You are not refactoring

And maybe you shouldn't be

Bill Kidwell

I hear a lot of talk about refactoring code to make it better. Unfortunately, I see a lot of developers re-writing code to make it better. There is a difference.

Refactoring has a specific definition. When you refactor, you change the code in a way that is behavior preserving. That means that you aren’t adding error handling. That is a behavior change. Some performance changes might be behavior preserving, but some aren’t.

In Refactoring by Martin Fowler, he provides a number of refactorings - behavior preserving transformations. Many of these transformations are available in modern IDEs to make it easier. One major reason that these can be automated is that they are strictly structural changes to the code.

So what?

Now, besides this being a pet peeve, why should we care whether we call it re-writing or refactoring? I can think of two reasons.

The technical reason we should care is that the process for handling the change should be different. If you are refactoring code, you should have adequate tests to ensure that you don’t break anything. After all, a behavior-preserving change that causes a test to fail is probably due to a typo, or similarly obvious problem. Refactoring is fairly safe in that way. The red-green-refactor approach works because you got tests to pass, and now you can worry about structure, speed, and non-behavioral properties of the software.

On the other hand, if you are re-writing code, the risk that you are going to break something is much larger. In code that you wrote an hour ago, the difference might not be a big deal. However, if we are talking about existing code that you want to change before adding new functionality, you might be wreaking havoc. How good is the test coverage in that code? Is it defect prone? It might be a good idea to add a code review and/or some extra QA before you make any changes.

The organizational reason we should care is that it gives refactoring a bad name. I have heard competent managers complain about refactoring efforts. They cite changes that result in major regression fallout and cause schedule delays. As these problems recur, you hear questions about why we should be refactoring at all. We just wrote that code, why should we have to refactor it?
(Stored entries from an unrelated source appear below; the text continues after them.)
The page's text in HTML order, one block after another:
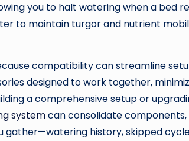
you to halt watering when a bed
to maintain turgor and nutrient
compatibility can streamline
designed to work together,
a comprehensive setup or
systemcan consolidate
gather—watering history, skipped

Why didn’t we do it right the first time? This is obviously the wrong attitude to have about refactoring. We should be refactoring continuously. The cause, however, is not just a lack of education on the managers’ parts, but also a lack of clarity about the nature of the change.

Obviously, the title has a click-bait aspect to it. I strongly believe that refactoring should be done on a continous basis. It is equally important that we identify when we are re-designing, re-architecting, or re-writing the code and make that distinction.